Neighbourhood Bites, a young organization in Greater Victoria that reduces food waste, has earned its founder, Grade 12 student Diya Courty-Stephens, a nomination for the Outstanding Youth in Philanthropy Award.
The goal of the growing organization is simple: encourage and assist local food-based businesses like grocery stores and bakeries to donate food that would otherwise go to waste to people in-need in our community.
“I’ve always been exposed to growing food. We have a big garden where we grow vegetables and we compost everything we don’t eat. Finding out that North Americans waste so much food shocked me,” Diya says. “It’s scary because people could really benefit from the food that goes to waste. We have a homeless community in Victoria that doesn’t always have access to healthy food, especially fruits and vegetables. So, I decided it would be better if we could take the fresh fruits and vegetables that don’t get sold or used and instead of putting them in the compost or landfill we just brought it to the people who could use it.”
Neighbourhood Bites is run entirely by SMUS students: Diya and fellow Grade 12 students Portia Balfour and Meredith Selwood. Classmate Jordan Stonehouse has also been involved.
Class Project Leads to a Passion Project
Diya’s early inspiration for Neighbourhood Bites began in Mr. David Kerr’s AP Seminar course last year.
“For an AP Seminar project, my friends and I decided to talk about the ways that we farm, especially in North America, and how effective our farming techniques are,” Diya says. “My paper was a historical perspective on arable industrial agriculture and the global demand for food.’”
While her paper was primarily focused on industrial agriculture since the Second World War, her research also highlighted just how much food goes to waste today worldwide.
“[The Food and Agriculture Organization of the United Nations (FAO)] reported that in 2012, the world’s farmers grew enough food to feed the entire population plus an extra 1.6 billion people. On the other hand, research from the FAO shows that in the past ten years, one out of seven people suffer from malnutrition and do not have access to enough protein,” she wrote in her paper. “Looking forward, the agricultural challenge lies not in underproduction of food but in building a system that supports sustainable agriculture and delivers it to consumers.”
Motivated to do something, Diya decided to try to make an impact close to home. She first recruited Portia and the two of them began laying the groundwork to make Neighbourhood Bites a reality.

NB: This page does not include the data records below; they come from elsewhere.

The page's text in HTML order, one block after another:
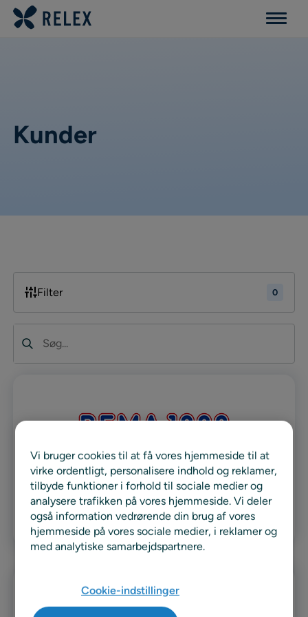
Menu
Kunder
Filter 0
REMA 1000 Norge
Læs mere
Vi bruger cookies til at få vores hjemmeside til at
virke ordentligt, personalisere indhold og reklamer,
tilbyde funktioner i forhold til sociale medier og
analysere trafikken på vores hjemmeside. Vi deler
også information vedrørende din brug af vores
hjemmeside på vores sociale medier, i reklamer og
med analytiske samarbejdspartnere.
Cookie-indstillinger
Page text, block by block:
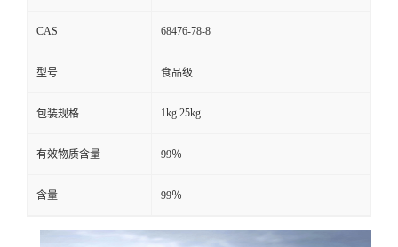
CAS 68476-78-8
型号 食品级
包装规格 1kg 25kg
有效物质含量 99％
含量 99％
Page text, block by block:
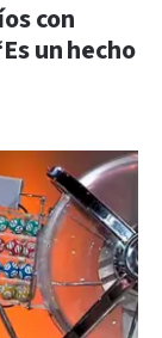
con
un hecho
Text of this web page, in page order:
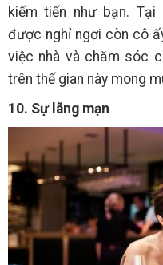
kiếm tiến như bạn.
được nghỉ ngơi còn cô
việc nhà và chăm sóc
trên thế gian này mong
10. Sự lãng mạn
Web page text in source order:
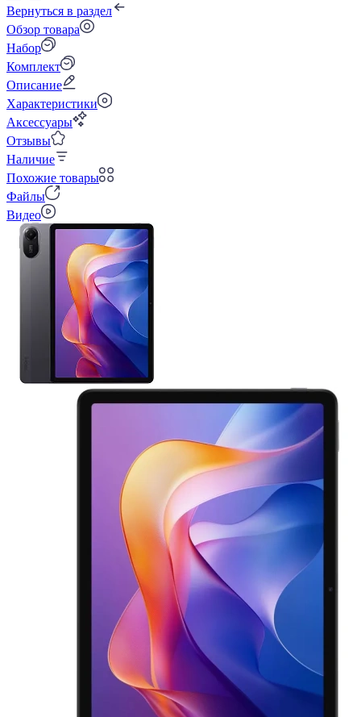
Вернуться в раздел
Обзор товара
Набор
Комплект
Описание
Характеристики
Аксессуары
Отзывы
Наличие
Похожие товары
Файлы
Видео
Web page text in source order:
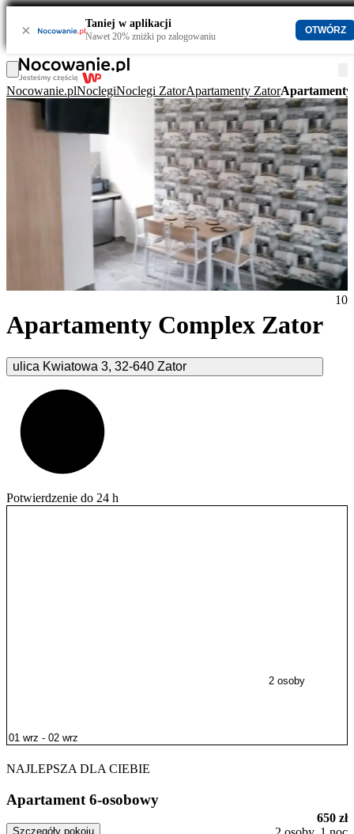
× Taniej w aplikacji
Nawet 20% zniżki po zalogowaniu
OTWÓRZ
Nocowanie.plNoclegiNoclegi ZatorApartamenty Zator
Apartamenty Complex Zator
ulica Kwiatowa 3, 32-640 Zator
10
Potwierdzenie do 24 h
2 osoby
NAJLEPSZA DLA CIEBIE
Apartament 6-osobowy
Szczegóły pokoju
650 zł
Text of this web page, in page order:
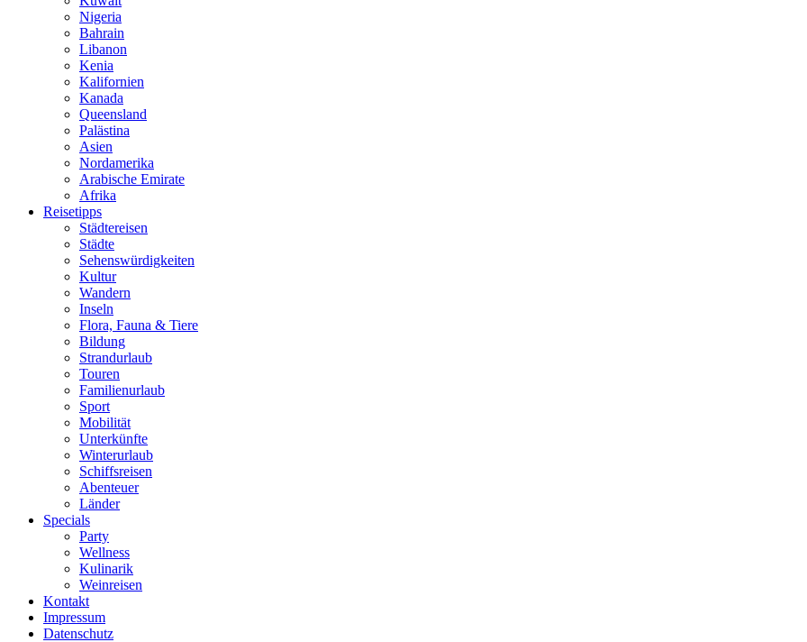
Nigeria
Bahrain
Libanon
Kenia
Kalifornien
Kanada
Queensland
Palästina
Asien
Nordamerika
Arabische Emirate
Afrika
Reisetipps
Städtereisen
Städte
Sehenswürdigkeiten
Kultur
Wandern
Inseln
Flora, Fauna & Tiere
Bildung
Strandurlaub
Touren
Familienurlaub
Sport
Mobilität
Unterkünfte
Winterurlaub
Schiffsreisen
Abenteuer
Länder
Specials
Party
Wellness
Kulinarik
Weinreisen
Kontakt
Impressum
Datenschutz
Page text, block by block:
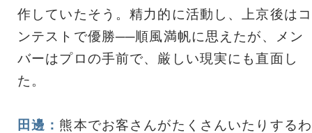
作していたそう。精力的に活動し、上京後はコ
ンテストで優勝──順風満帆に思えたが、メン
バーはプロの手前で、厳しい現実にも直面し
た。
田邊： 熊本でお客さんがたくさんいたりするわ
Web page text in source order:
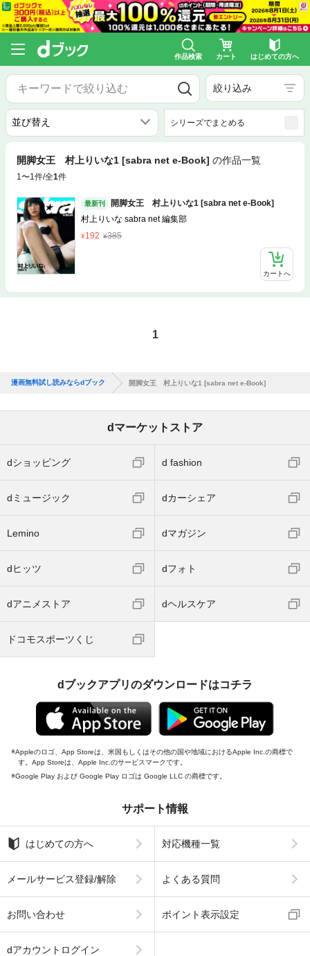
作品検索 カート はじめての方へ
絞り込み
シリーズでまとめる
開脚女王 村上りいな1 [sabra net e-Book] の作品一覧
1〜1件/全1件
最新刊
開脚女王 村上りいな1 [sabra net e-Book]
村上りいな sabra net 編集部
192
385
カートへ
1
漫画無料試し読みならdブック 開脚女王 村上りいな1 [sabra net e-Book]
dマーケットストア
dショッピング d fashion
dミュージック dカーシェア
Lemino dマガジン
dヒッツ dフォト
dアニメストア dヘルスケア
ドコモスポーツくじ
dブックアプリのダウンロードはコチラ
Appleのロゴ、App Storeは、米国もしくはその他の国や地域におけるApple Inc.の商標で
す。App Storeは、Apple Inc.のサービスマークです。
Google Play および Google Play ロゴは Google LLC の商標です。
サポート情報
はじめての方へ 対応機種一覧
メールサービス登録/解除 よくある質問
お問い合わせ ポイント表示設定
dアカウントログイン
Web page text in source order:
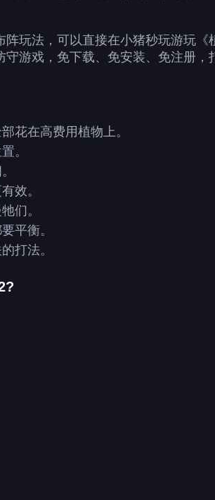
玩法，可以直接在小猪秒玩游玩
游戏，免下载、免安装、免注册，
花在高费用植物上。
。
效。
们。
平衡。
打法。
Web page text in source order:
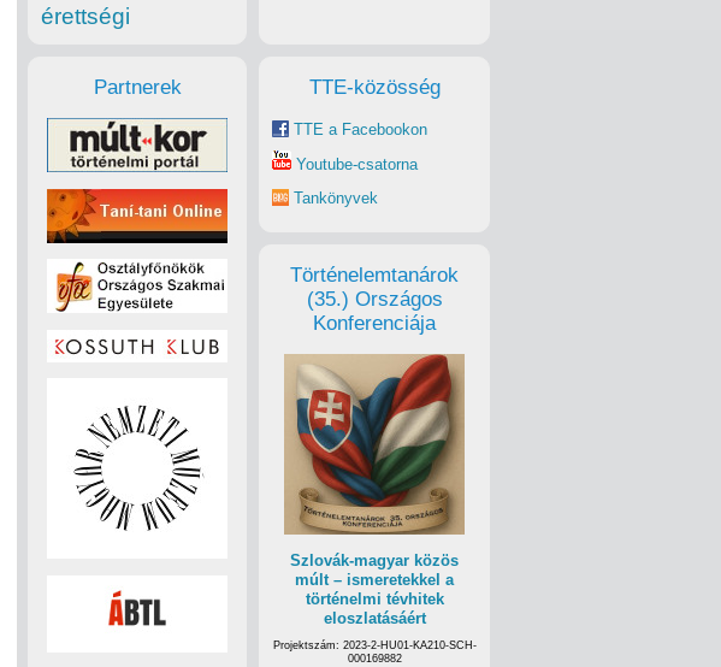
TTE-közösség
TTE a Facebookon
Youtube-csatorna
Tankönyvek
Történelemtanárok
(35.) Országos
Konferenciája
Szlovák-magyar közös
múlt – ismeretekkel a
történelmi tévhitek
eloszlatásáért
Projektszám: 2023-2-HU01-KA210-SCH-
000169882
érettségi
Partnerek
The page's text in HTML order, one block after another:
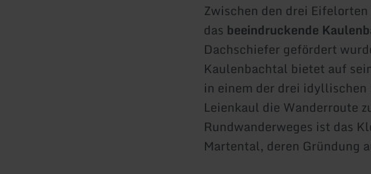
Zwischen den drei
das beeindruckende
Dachschiefer gefördert
Kaulenbachtal bietet auf
in einem der drei
Leienkaul die Wanderroute
Rundwanderweges ist das
Martental, deren Gründung
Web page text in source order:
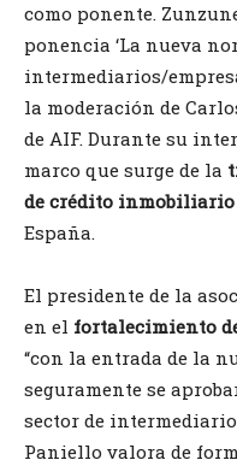
como ponente.
ponencia ‘La nueva
intermediarios/
la moderación de
de AIF. Durante su
marco que surge de la
de crédito inmobiliario
España.
El presidente de la
en el fortalecimiento
“con la entrada de la
seguramente se
sector de
Paniello valora de
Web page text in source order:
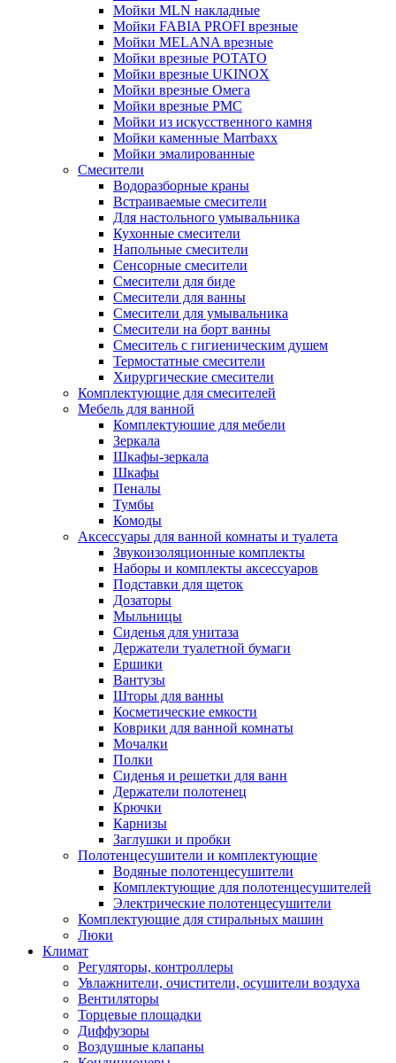
Мойки MLN накладные
Мойки FABIA PROFI врезные
Мойки MELANA врезные
Мойки врезные POTATO
Мойки врезные UKINOX
Мойки врезные Омега
Мойки врезные РМС
Мойки из искусственного камня
Мойки каменные Marrbaxx
Мойки эмалированные
Смесители
Водоразборные краны
Встраиваемые смесители
Для настольного умывальника
Кухонные смесители
Напольные смесители
Сенсорные смесители
Смесители для биде
Смесители для ванны
Смесители для умывальника
Смесители на борт ванны
Смеситель с гигиеническим душем
Термостатные смесители
Хирургические смесители
Комплектующие для смесителей
Мебель для ванной
Комплектуюшие для мебели
Зеркала
Шкафы-зеркала
Шкафы
Пеналы
Тумбы
Комоды
Аксессуары для ванной комнаты и туалета
Звукоизоляционные комплекты
Наборы и комплекты аксессуаров
Подставки для щеток
Дозаторы
Мыльницы
Сиденья для унитаза
Держатели туалетной бумаги
Ершики
Вантузы
Шторы для ванны
Косметические емкости
Коврики для ванной комнаты
Мочалки
Полки
Сиденья и решетки для ванн
Держатели полотенец
Крючки
Карнизы
Заглушки и пробки
Полотенцесушители и комплектующие
Водяные полотенцесушители
Комплектующие для полотенцесушителей
Электрические полотенцесушители
Комплектующие для стиральных машин
Люки
Климат
Регуляторы, контроллеры
Увлажнители, очистители, осушители воздуха
Вентиляторы
Торцевые площадки
Диффузоры
Воздушные клапаны
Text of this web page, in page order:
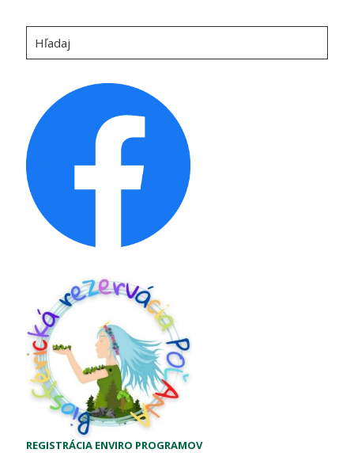
REGISTRÁCIA ENVIRO PROGRAMOV

“There are other organizations in Victoria like this but we know that there’s more that could be done. We thought small grocery stores would be the best places to talk to and ask for help, and Peppers Foods and Wildfire Bakery were the first ones to respond. We’re still taking in their food!” Diya says.
Since launching last year, Neighbourhood Bites has collected and donated more than 1,362 bunches of fruits and vegetables, 286 loaves of bread and 132 pastries. (A running tally of everything they’ve diverted from being thrown away can be found on their website.)
All of the donations go to Anawim House, a local non-profit that provides services and support to people living in poverty, or the Mustard Seed Food Bank.
“I’m very proud of Diya for having the appetite to take initiative at the local level,” says Mr. David Kerr. “It’s wonderful that she got the inspiration through the AP Seminar course, but the action piece – starting Neighbourhood Bites – speaks to the kind of person she is. She is intellectually curious and very motivated. She’s continually taking the initiative because she wants to go further and further, and this is proof of that.”
National Philanthropy Day Award
Diya was recently named a finalist for the Outstanding Youth in Philanthropy Award, handed out by the Association of Fundraising Professionals as part of National Philanthropy Day on November 16.
“It was such a surprise. The other people who are nominated for the award have done amazing, amazing things for the community so it’s an honour to be nominated with them,” Diya says.
Earlier this year, Diya received an Honorary Citizen Award from the City of Victoria in recognition of her work on Neighbourhood Bites. “Honorary Citizen Awards celebrate those who have performed outstanding service to the betterment of our community,” according to the City of Victoria.
Beyond the awards ceremony next month, Diya is optimistic about the future of Neighbourhood Bites. They hope to create and launch an app to help better coordinate pickup and delivery, and to get more grocery stores and other food-based businesses participating. She also says that she has friends in Vancouver who’ve expressed interest in growing Neighbourhood Bites to parts of the Lower Mainland.
“There’s a lot of opportunity for us to grow. But what we eventually want to see is B.C. or Canada implementing the same law that France implemented, which says grocery stores are not allowed to throw away food; it has to be donated,” Diya says. “If we could put that law into action here for restaurants and grocery stores, we would save so much food and save a lot of people from malnutrition and hunger.”